Bunty Fairweather was a tall woman, for whom the words “willowy” and “pale” might have been invented. Although we hadn’t spoken for over a decade, I knew her quite well, when she was on the SpecOps Complaints Committee. It was a job in which she could have been difficult and vindictive, but she always played fair.

“Hello, Thursday,” she said brightly as we shook hands and I offered her a seat. “Congratulations on your appointment. Fed up with the carpet business?”

“I was attracted back to the literary world by the bright lights and good pay. You’ve done well for yourself. Last time we met, you were adjudicating complaints against the department.”

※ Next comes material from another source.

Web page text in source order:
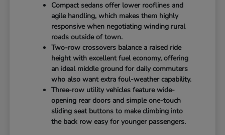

“I’ve been at the council for almost eight years,” replied Bunty jovially. “After my SpecOps liaison work, they thought I’d be best placed to deal with the mildly odder aspects of council work. At present I’m negotiating with the Swindon Meridian Society to try to stop them from insisting on implementing a citywide Swindon Time Zone.”

“I heard about that.”

This particularly fatuous idea had been in the news a lot recently and would require people to set their watches seven minutes back when going into Swindon, then seven minutes forward when they came out. Luckily, the chief sponsors of the bill all lived in Liddington just outside Swindon, so they were given their own time zone in order to shut them up.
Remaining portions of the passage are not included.